Namun, sekali lagi, ia lupa melihat, ia lebih beruntung. Ia tak layak menyiksa diri dengan kedengkian tak beralasan. Kedengkian itu membuat diri menjadi angkuh, merasa paling benar dan paling bermutu. Dengan pongah memicingkan mata merendahkan dan senyum berhiaskan sinisme. Kau tak akan pernah bahagia dengan cara ini. Tak akan.
Maka saat kau berhasil, lihatlah ke sekitar. Di antara jabatan tangan itu, ada juga ia yang tengah diamuk kedengkian. Ia yang merasa luka karena dikalahkan.
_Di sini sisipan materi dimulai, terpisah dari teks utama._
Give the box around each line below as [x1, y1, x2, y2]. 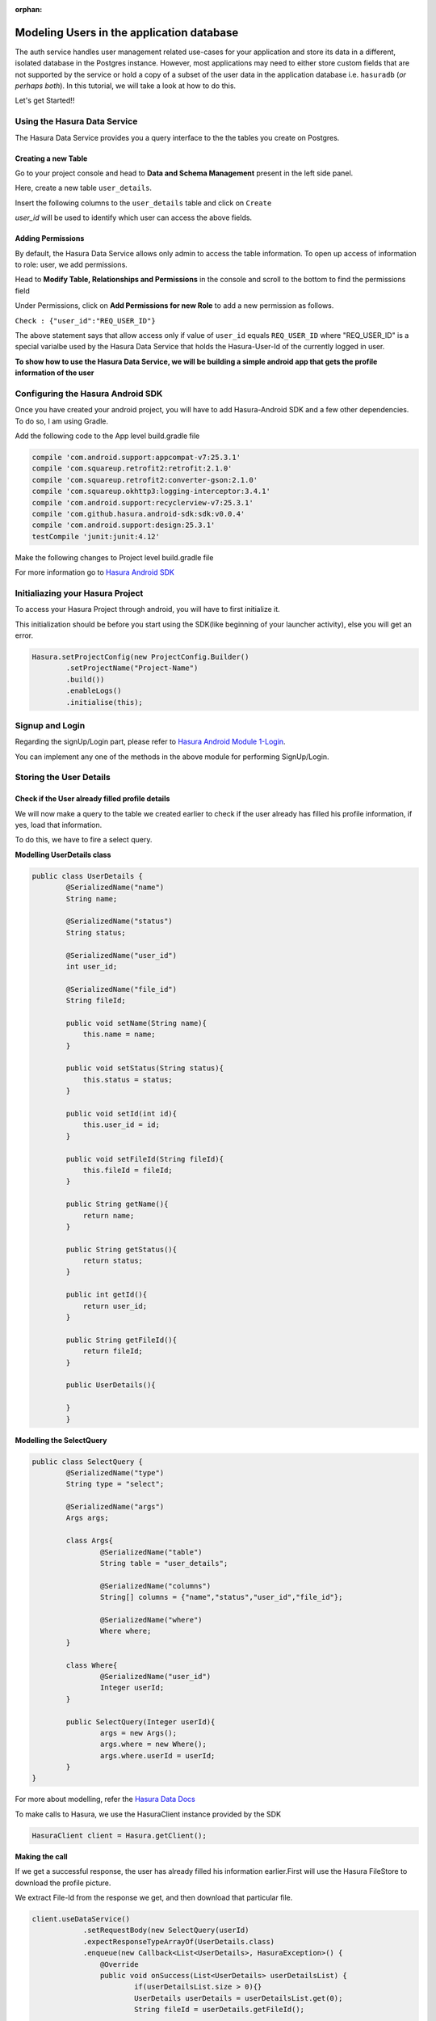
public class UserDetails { [31, 871, 143, 880]
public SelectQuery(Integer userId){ [65, 1717, 216, 1726]
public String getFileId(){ [65, 1335, 178, 1344]
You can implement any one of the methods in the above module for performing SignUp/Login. [15, 752, 330, 762]
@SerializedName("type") [65, 1468, 165, 1477]
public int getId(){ [65, 1290, 148, 1299]
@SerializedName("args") [65, 1502, 165, 1512]
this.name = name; [82, 1030, 157, 1039]

Nak, aku ingin kau melihat kisah ini bukan sebagai Pangeran atau Burung, apalagi Tuhan. Aku ingin kau menjadi salah satu warga kota yang melihat kesenjangan itu, merasakan ketulusan pengorbanan itu, sementara batinmu bergolak tak ingin menyalahkan diri. Dengan begitu, kau menjadi manusia. Karena kau bertempur dengan batinmu, untuk melihat segala sesuatu dengan lebih bijaksana.